Saving PDFs or screenshots can be important if a posted memo is revised. It can also help counsel show what guidance was in effect when an action occurred.
Practical takeaways for asylum seekers and practitioners
- Ask early what country DHS is proposing. The identity of the proposed third country can control what evidence matters most.
- Treat notice as a litigated issue. If notice was late or unclear, counsel may need to make a record quickly.
- Separate the systems. A USCIS affirmative asylum hold does not necessarily pause EOIR proceedings or ICE removal planning.
- Plan for EAD timing. A paused asylum adjudication does not automatically prevent work authorization gaps.
- Get case-specific advice fast.

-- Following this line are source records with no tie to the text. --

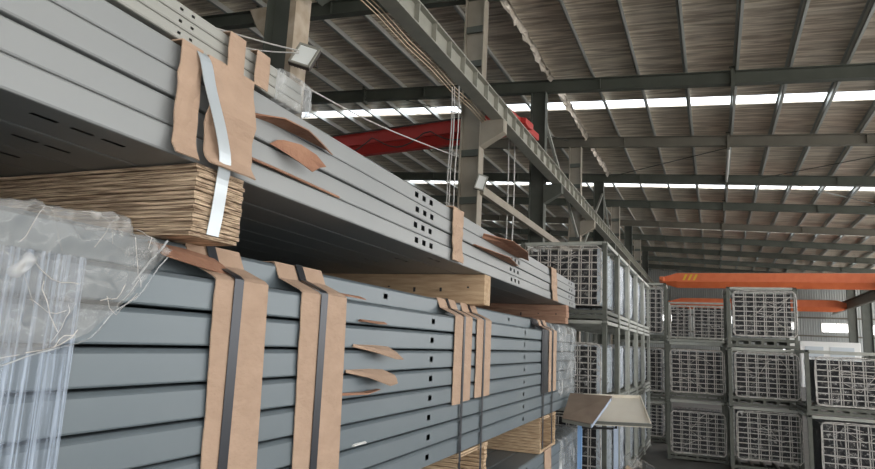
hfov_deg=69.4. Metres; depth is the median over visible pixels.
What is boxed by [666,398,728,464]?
rack
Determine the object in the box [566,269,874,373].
wall
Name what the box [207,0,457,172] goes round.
purlin
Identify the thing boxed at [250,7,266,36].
sheet
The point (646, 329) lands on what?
rack
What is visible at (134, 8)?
channel
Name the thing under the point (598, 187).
column
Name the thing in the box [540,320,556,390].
protector
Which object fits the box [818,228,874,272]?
purlin
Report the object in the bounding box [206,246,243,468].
strap
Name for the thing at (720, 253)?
roof beam
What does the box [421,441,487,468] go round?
block
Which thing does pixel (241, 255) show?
channel
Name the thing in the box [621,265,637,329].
rack
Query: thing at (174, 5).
channel
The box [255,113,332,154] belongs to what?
flap
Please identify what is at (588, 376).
bundle
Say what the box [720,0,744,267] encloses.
purlin
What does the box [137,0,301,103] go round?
channel
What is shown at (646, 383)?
rack
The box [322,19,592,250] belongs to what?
purlin
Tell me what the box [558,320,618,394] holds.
rack
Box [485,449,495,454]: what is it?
channel
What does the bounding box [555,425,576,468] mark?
plastic wrap
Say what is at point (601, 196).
diagonal brace
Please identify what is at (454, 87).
hanging cord
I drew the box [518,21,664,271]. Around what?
purlin
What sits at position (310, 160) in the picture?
flap
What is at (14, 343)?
channel
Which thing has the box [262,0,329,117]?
column
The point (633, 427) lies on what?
bundle
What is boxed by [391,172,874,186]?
roof beam
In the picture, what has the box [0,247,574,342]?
channel
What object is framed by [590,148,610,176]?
strip
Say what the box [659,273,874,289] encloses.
crane
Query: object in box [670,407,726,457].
bundle
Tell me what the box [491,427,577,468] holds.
channel
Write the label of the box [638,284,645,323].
bundle
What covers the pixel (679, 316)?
bundle
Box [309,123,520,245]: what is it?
purlin
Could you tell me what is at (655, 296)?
bundle
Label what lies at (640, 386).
rack
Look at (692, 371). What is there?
bundle
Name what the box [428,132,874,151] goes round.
roof beam
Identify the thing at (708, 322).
bundle
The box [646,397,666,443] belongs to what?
rack
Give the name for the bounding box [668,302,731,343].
rack
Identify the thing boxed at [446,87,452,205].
hanging cord
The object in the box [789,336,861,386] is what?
machine
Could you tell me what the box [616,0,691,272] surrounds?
purlin
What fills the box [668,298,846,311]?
crane
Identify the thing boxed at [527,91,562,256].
column
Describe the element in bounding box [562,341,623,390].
bundle
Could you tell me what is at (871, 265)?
purlin
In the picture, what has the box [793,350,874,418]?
rack
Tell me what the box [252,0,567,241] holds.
purlin
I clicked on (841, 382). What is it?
bundle
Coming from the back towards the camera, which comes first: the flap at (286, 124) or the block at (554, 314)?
the block at (554, 314)
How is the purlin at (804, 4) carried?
attached to the ceiling
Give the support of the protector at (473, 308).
attached to the channel at (76, 240)
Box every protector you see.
[171,38,203,160]
[185,243,234,468]
[203,55,255,179]
[215,247,268,468]
[223,31,245,74]
[251,50,269,91]
[264,261,320,468]
[293,265,346,468]
[431,297,463,404]
[445,299,472,400]
[447,206,463,263]
[455,302,483,397]
[470,305,491,395]
[525,317,547,393]
[536,319,551,391]
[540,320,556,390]
[544,447,550,468]
[548,267,557,301]
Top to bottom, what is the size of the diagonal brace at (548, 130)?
3.080 m
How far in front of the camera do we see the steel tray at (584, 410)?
6.73 m
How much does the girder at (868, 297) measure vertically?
0.800 m
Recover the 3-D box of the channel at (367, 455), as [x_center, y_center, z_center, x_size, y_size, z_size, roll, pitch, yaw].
[-0.018,1.137,3.702,0.203,0.094,8.550,-1,-10,22]
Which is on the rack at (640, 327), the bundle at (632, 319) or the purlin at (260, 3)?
the bundle at (632, 319)
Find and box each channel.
[0,0,574,295]
[0,15,574,301]
[0,52,575,308]
[0,119,543,303]
[0,143,526,303]
[0,162,510,303]
[0,205,564,333]
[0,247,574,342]
[0,296,538,340]
[0,297,573,350]
[0,343,573,392]
[0,360,573,443]
[0,369,573,468]
[14,343,520,350]
[48,0,574,288]
[105,0,300,113]
[131,378,573,468]
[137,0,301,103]
[158,0,302,94]
[215,246,353,273]
[235,237,491,302]
[239,253,325,272]
[278,386,573,468]
[365,396,568,468]
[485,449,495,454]
[486,427,560,468]
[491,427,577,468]
[535,438,576,468]
[551,446,576,468]
[562,455,576,468]
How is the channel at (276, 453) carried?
on the channel at (367, 455)
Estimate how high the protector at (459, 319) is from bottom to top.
0.630 m
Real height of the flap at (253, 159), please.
0.019 m
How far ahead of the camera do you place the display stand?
6.85 m
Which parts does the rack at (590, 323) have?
frame, post, post
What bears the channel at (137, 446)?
on the channel at (276, 453)
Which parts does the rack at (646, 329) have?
post
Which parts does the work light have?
glass
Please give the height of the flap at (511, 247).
0.039 m
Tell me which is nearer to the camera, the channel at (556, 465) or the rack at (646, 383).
the channel at (556, 465)
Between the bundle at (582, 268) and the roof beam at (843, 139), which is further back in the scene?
the roof beam at (843, 139)
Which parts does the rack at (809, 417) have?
post, post, frame
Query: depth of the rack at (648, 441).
13.22 m
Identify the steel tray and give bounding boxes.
[562,393,611,427]
[583,393,651,427]
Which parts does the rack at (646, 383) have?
frame, frame, post, post
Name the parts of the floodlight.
glass
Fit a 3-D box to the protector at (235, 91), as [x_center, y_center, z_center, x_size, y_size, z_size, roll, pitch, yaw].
[-0.705,-0.346,1.932,0.254,0.331,0.214,-1,-10,22]
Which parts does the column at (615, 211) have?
batten plate
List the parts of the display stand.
leg, frame, leg
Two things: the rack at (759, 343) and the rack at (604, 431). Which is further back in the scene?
the rack at (759, 343)
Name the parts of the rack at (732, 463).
post, post, frame, frame, post
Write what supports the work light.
attached to the column at (475, 135)
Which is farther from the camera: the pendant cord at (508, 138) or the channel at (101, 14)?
the pendant cord at (508, 138)
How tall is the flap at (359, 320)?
0.015 m
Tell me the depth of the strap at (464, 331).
3.83 m
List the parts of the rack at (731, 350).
post
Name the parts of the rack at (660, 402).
frame, frame, post
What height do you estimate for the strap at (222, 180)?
0.530 m
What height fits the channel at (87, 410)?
0.094 m
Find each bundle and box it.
[526,245,612,309]
[555,410,611,468]
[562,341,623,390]
[565,342,611,393]
[575,259,623,314]
[578,343,632,386]
[591,270,632,318]
[612,426,624,468]
[622,346,663,391]
[623,427,632,464]
[630,278,639,321]
[630,346,645,380]
[632,347,639,383]
[633,427,639,453]
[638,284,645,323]
[640,393,646,444]
[645,287,663,332]
[646,402,664,436]
[669,305,690,337]
[670,349,725,395]
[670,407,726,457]
[693,305,723,339]
[730,290,797,337]
[733,351,800,400]
[735,409,803,465]
[809,356,874,409]
[812,419,874,468]
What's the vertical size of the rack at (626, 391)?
1.130 m
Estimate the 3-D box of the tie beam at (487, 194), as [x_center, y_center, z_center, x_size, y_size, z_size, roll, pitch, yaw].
[3.472,0.019,20.412,0.121,0.200,12.400,-1,-10,23]
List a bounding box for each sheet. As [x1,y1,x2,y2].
[1,202,168,365]
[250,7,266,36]
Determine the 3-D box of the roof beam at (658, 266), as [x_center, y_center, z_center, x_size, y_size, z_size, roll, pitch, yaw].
[20.388,3.158,65.814,53.001,4.226,0.320,-1,-10,23]
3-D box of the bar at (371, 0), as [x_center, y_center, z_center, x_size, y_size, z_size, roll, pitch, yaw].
[-2.214,-4.176,7.187,0.020,0.057,19.801,-1,-10,23]
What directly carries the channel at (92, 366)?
on the channel at (87, 410)
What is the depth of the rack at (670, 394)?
11.87 m
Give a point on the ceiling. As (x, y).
(829, 26)
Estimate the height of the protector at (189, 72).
0.332 m
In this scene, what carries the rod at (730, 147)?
attached to the roof beam at (843, 139)
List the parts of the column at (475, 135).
batten plate
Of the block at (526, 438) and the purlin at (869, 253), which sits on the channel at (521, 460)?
the block at (526, 438)
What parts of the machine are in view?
panel
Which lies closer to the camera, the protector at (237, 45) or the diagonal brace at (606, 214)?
the protector at (237, 45)
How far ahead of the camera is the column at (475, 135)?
15.11 m
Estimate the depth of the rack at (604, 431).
7.91 m
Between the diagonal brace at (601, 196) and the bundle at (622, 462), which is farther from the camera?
the diagonal brace at (601, 196)
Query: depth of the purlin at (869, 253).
48.07 m
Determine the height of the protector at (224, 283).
0.915 m
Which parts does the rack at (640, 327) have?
post, frame, post
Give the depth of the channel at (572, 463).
7.27 m
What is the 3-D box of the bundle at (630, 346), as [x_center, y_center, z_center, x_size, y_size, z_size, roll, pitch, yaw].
[3.771,2.691,13.178,1.041,0.727,1.092,-1,-10,23]
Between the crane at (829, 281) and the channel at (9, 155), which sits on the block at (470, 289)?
the channel at (9, 155)
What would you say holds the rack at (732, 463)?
on the floor
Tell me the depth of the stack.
1.86 m
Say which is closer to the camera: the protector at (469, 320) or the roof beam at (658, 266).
the protector at (469, 320)
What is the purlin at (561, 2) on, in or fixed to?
attached to the ceiling
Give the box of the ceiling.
[177,0,874,272]
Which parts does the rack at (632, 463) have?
post, frame, post
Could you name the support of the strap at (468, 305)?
attached to the protector at (473, 308)
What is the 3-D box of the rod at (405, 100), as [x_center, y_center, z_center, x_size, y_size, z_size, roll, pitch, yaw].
[1.667,-4.691,25.527,8.630,0.463,0.036,7,-10,-22]
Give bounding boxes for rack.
[520,241,619,324]
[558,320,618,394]
[558,407,618,468]
[564,325,629,394]
[567,328,637,394]
[576,330,644,393]
[580,254,629,327]
[587,332,650,390]
[611,391,645,460]
[612,283,668,340]
[613,339,666,401]
[619,426,628,468]
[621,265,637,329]
[623,427,638,468]
[631,273,644,331]
[638,281,649,333]
[639,388,650,451]
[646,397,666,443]
[666,341,726,402]
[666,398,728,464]
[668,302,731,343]
[671,384,735,438]
[672,350,733,388]
[723,287,799,349]
[725,347,801,410]
[727,402,804,468]
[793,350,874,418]
[796,409,874,468]
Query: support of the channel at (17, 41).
on the channel at (31, 97)
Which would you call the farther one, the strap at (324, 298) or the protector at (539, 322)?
the protector at (539, 322)
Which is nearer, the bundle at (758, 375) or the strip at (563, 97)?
the bundle at (758, 375)
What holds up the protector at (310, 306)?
attached to the channel at (76, 240)
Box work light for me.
[474,174,488,191]
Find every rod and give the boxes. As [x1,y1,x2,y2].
[405,100,568,140]
[611,147,730,176]
[762,156,874,177]
[795,185,873,203]
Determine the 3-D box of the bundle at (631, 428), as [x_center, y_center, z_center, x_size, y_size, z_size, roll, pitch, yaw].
[2.759,3.305,10.804,1.040,0.980,1.097,-1,-10,23]
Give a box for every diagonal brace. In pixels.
[547,123,578,237]
[582,193,602,250]
[604,197,613,258]
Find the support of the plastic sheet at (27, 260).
on the channel at (76, 240)
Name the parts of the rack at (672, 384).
post
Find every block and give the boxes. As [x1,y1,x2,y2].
[322,273,490,305]
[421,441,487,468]
[475,303,568,323]
[486,411,555,453]
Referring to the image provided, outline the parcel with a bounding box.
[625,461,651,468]
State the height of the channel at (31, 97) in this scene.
0.077 m
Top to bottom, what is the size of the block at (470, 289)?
0.206 m
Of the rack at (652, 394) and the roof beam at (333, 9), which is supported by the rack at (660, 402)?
the rack at (652, 394)
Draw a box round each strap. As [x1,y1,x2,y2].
[197,50,230,236]
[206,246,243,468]
[289,264,327,468]
[443,298,465,468]
[468,305,485,468]
[527,317,544,448]
[538,319,553,442]
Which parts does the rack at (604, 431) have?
post, post
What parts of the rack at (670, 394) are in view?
post, post, frame, frame, post, post
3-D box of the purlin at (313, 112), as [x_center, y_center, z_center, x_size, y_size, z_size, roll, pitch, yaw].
[-1.003,-3.458,38.205,0.164,0.220,83.001,-1,-10,23]
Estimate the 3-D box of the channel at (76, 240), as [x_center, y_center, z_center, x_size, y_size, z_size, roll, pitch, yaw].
[-0.098,0.432,3.838,0.203,0.094,8.500,-1,-10,22]
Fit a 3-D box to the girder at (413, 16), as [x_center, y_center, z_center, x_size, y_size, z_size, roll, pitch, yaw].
[9.314,0.441,32.953,0.307,0.560,79.001,-1,-10,23]
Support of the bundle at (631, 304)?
on the rack at (633, 324)
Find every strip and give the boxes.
[500,0,554,81]
[558,94,588,140]
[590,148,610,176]
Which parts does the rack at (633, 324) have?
frame, post, frame, post
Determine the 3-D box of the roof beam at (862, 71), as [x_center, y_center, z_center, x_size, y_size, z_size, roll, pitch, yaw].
[1.353,-5.079,22.305,53.001,4.226,0.320,-1,-10,23]
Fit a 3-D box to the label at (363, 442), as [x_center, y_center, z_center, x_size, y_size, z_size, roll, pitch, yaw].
[-0.327,0.877,2.644,0.019,0.013,0.100,-1,-10,22]
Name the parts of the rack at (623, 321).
frame, frame, post, post
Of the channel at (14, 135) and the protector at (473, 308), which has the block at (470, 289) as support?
the channel at (14, 135)
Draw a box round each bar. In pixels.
[361,0,482,122]
[366,0,484,121]
[371,0,486,119]
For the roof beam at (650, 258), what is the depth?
55.67 m
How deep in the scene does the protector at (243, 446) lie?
1.99 m
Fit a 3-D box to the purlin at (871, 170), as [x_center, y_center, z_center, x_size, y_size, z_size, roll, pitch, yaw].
[19.473,-2.380,29.043,0.173,0.220,83.001,-1,-10,23]
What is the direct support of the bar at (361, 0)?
attached to the column at (287, 22)
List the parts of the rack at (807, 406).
post, post, frame, frame
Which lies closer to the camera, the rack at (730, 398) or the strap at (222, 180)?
the strap at (222, 180)
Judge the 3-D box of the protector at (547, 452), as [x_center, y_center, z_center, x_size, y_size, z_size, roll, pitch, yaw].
[0.941,2.325,6.121,0.262,0.539,0.417,-1,-10,22]
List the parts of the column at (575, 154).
batten plate
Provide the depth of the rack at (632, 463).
10.99 m
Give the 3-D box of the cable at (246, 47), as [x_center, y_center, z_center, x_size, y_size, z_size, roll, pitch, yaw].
[-2.734,-2.647,8.022,1.950,0.437,0.113,6,-10,-20]
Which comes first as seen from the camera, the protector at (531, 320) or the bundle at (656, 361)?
the protector at (531, 320)
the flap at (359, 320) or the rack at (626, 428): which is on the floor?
the rack at (626, 428)
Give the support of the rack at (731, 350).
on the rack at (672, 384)
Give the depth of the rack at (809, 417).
9.27 m
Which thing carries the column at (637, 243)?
on the floor
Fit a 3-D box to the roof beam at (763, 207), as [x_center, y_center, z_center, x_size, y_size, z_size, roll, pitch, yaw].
[8.540,-1.969,38.733,53.001,4.226,0.320,-1,-10,23]
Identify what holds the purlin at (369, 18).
attached to the ceiling
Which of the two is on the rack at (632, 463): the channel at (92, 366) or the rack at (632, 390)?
the rack at (632, 390)
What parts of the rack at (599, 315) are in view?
frame, frame, post, post
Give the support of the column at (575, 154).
on the floor
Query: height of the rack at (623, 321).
1.040 m
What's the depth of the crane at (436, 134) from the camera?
19.02 m
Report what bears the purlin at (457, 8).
attached to the ceiling
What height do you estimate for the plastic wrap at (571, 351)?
0.806 m
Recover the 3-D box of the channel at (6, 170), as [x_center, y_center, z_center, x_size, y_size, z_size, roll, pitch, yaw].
[-0.544,0.152,4.096,0.203,0.077,8.550,-1,-10,22]
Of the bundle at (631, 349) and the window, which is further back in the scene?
the window
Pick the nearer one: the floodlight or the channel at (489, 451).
the channel at (489, 451)
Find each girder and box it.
[377,0,663,300]
[831,290,874,314]
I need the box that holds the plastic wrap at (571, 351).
[550,324,575,393]
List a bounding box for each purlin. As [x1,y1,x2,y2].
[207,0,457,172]
[222,31,554,249]
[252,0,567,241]
[302,105,525,239]
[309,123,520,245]
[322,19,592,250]
[363,15,567,212]
[453,5,651,270]
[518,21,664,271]
[558,0,678,271]
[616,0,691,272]
[675,0,705,272]
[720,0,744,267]
[735,0,810,268]
[751,0,874,269]
[767,99,874,270]
[783,162,874,271]
[800,201,874,272]
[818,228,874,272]
[837,251,874,272]
[864,264,874,268]
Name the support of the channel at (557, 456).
on the channel at (556, 465)
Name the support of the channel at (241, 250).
on the block at (470, 289)
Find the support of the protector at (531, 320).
hanging from the channel at (76, 240)
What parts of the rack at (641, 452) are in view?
frame, post
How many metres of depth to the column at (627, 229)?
43.25 m
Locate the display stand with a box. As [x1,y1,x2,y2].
[577,425,617,468]
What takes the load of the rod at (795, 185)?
attached to the roof beam at (798, 180)
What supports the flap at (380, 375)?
attached to the channel at (92, 366)
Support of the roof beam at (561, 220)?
on the column at (627, 229)
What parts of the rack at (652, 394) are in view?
frame, frame, post
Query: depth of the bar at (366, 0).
11.47 m
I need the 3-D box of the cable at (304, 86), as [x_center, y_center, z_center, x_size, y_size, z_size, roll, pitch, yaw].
[-0.746,-1.969,11.948,0.102,0.891,6.577,-1,-10,21]
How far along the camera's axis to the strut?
27.19 m
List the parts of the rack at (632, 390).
frame, frame, post, post
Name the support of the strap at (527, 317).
attached to the protector at (531, 320)
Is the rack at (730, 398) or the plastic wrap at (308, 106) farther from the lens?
the rack at (730, 398)
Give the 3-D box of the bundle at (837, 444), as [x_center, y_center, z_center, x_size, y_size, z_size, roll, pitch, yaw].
[6.197,3.275,9.488,0.930,0.951,1.117,-1,-10,22]
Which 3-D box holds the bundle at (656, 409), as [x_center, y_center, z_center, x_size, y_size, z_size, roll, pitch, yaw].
[4.633,4.128,14.374,1.043,0.712,1.111,-1,-10,22]
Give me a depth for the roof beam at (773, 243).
46.03 m
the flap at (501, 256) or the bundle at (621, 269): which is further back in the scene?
the bundle at (621, 269)
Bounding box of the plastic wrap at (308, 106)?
[271,73,311,117]
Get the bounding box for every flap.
[148,241,231,275]
[252,157,339,197]
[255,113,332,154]
[269,140,325,171]
[341,293,365,299]
[342,389,379,395]
[345,369,397,385]
[352,344,403,359]
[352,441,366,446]
[358,319,386,324]
[473,244,518,266]
[482,233,528,260]
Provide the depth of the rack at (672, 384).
14.96 m
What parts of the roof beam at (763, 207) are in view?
splice plate
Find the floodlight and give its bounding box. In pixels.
[288,42,320,71]
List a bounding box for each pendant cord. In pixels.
[506,138,509,238]
[511,145,514,240]
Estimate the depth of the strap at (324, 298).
2.36 m
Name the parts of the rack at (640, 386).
post, frame, frame, post, post
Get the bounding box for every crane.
[331,110,538,156]
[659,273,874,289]
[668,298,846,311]
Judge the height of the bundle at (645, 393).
0.991 m
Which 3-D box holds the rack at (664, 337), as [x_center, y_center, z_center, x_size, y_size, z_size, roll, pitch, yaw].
[4.772,1.832,14.802,1.174,1.290,1.224,-1,-10,22]
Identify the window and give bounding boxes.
[656,313,874,357]
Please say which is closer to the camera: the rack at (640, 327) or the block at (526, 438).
the block at (526, 438)
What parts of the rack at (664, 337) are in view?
frame, frame, post, post
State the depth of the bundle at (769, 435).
10.40 m
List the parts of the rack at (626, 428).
post, post
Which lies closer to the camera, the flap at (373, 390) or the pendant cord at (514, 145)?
the flap at (373, 390)
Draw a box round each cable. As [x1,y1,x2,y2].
[216,27,298,51]
[246,47,298,53]
[304,86,458,157]
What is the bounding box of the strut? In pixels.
[725,150,729,181]
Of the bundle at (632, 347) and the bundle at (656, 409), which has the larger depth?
the bundle at (656, 409)
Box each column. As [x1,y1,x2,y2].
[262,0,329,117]
[457,0,506,226]
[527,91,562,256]
[567,146,595,341]
[592,181,615,343]
[611,206,629,343]
[624,226,640,345]
[634,239,640,346]
[642,251,648,349]
[846,290,858,342]
[860,290,874,361]
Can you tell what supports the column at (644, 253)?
on the floor
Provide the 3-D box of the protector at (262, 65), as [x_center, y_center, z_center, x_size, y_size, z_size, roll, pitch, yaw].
[-0.689,-0.539,2.124,0.249,0.123,0.075,-1,-10,22]
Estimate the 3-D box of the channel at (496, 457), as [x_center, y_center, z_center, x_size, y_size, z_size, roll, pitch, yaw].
[0.177,1.855,4.730,0.203,0.094,7.020,-1,-10,22]
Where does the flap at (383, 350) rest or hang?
attached to the channel at (131, 325)
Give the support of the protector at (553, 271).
attached to the channel at (101, 14)
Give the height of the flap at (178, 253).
0.068 m
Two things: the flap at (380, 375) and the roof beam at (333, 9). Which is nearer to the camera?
the flap at (380, 375)
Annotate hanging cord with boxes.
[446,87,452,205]
[448,87,454,205]
[453,86,459,205]
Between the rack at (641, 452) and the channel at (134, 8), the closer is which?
the channel at (134, 8)
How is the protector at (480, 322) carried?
attached to the channel at (76, 240)
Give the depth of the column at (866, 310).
51.78 m
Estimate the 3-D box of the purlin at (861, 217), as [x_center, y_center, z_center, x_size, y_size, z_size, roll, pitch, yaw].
[20.752,-2.313,28.471,0.164,0.220,83.001,-1,-10,23]
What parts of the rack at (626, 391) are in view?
frame, frame, post, post
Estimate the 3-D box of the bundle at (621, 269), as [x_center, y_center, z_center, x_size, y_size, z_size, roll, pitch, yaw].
[2.384,0.857,10.080,1.042,0.811,1.097,-1,-10,23]
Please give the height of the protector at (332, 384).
0.918 m
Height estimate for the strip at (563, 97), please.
0.265 m
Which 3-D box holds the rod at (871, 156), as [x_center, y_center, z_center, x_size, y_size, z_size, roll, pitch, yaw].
[16.736,-2.982,25.369,0.036,0.485,8.702,7,-10,-22]
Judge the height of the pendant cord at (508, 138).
3.620 m
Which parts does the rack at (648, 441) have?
frame, post
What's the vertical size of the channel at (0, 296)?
0.094 m
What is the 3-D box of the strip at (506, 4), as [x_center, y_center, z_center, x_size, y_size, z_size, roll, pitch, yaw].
[2.648,-5.604,18.403,0.262,0.267,5.939,-1,-10,23]
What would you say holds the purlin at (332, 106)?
attached to the roof beam at (862, 71)
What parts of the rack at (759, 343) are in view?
post, post, frame, frame, post
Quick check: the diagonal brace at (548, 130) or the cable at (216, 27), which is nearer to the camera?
the cable at (216, 27)
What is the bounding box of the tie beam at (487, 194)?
[480,187,571,250]
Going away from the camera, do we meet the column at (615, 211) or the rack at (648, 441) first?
the rack at (648, 441)
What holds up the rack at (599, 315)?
on the rack at (590, 323)
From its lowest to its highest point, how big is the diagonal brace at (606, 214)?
3.775 m
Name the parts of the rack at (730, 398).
post, post, frame, frame, post
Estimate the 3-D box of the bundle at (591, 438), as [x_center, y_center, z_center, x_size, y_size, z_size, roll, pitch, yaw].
[1.783,2.877,8.575,1.041,0.993,1.156,-1,-10,23]
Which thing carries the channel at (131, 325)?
on the channel at (92, 366)
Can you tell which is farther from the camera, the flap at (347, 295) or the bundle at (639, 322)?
the bundle at (639, 322)
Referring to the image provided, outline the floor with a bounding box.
[634,370,872,468]
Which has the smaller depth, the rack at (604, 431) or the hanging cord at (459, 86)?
the rack at (604, 431)
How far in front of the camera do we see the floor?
12.77 m
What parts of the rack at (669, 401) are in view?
post, post, frame, frame, post, post
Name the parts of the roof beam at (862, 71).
splice plate
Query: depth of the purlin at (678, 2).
20.72 m
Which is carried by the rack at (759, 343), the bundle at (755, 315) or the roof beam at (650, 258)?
the bundle at (755, 315)
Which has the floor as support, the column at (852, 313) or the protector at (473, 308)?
the column at (852, 313)
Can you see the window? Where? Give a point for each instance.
(821, 323)
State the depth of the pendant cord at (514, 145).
17.25 m
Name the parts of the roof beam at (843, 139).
splice plate
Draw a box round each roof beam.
[201,0,500,29]
[303,63,874,104]
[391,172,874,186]
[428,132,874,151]
[429,195,874,214]
[481,214,874,236]
[482,227,874,251]
[508,239,874,263]
[526,249,874,272]
[641,263,785,272]
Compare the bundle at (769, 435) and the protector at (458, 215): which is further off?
the bundle at (769, 435)
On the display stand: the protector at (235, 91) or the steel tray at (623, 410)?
the steel tray at (623, 410)
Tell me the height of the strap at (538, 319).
1.210 m
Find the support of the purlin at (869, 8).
attached to the ceiling
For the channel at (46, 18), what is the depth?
1.66 m
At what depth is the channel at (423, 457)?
3.85 m
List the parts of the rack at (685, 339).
post, post, frame, frame, post
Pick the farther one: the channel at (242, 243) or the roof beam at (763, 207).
the roof beam at (763, 207)
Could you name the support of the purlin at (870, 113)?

Third-country removal disputes often move on emergency timelines in detention.
Given the speed and complexity, anyone facing third-country removal—especially detained families—should consult a qualified immigration attorney immediately. Representation can be decisive in preserving procedural rights and building a record for EOIR, the BIA, and potential federal court review.
This article provides general information about immigration law and is not legal advice. Immigration cases are highly fact-specific, and laws vary by jurisdiction. Consult a qualified immigration attorney for advice about your specific situation.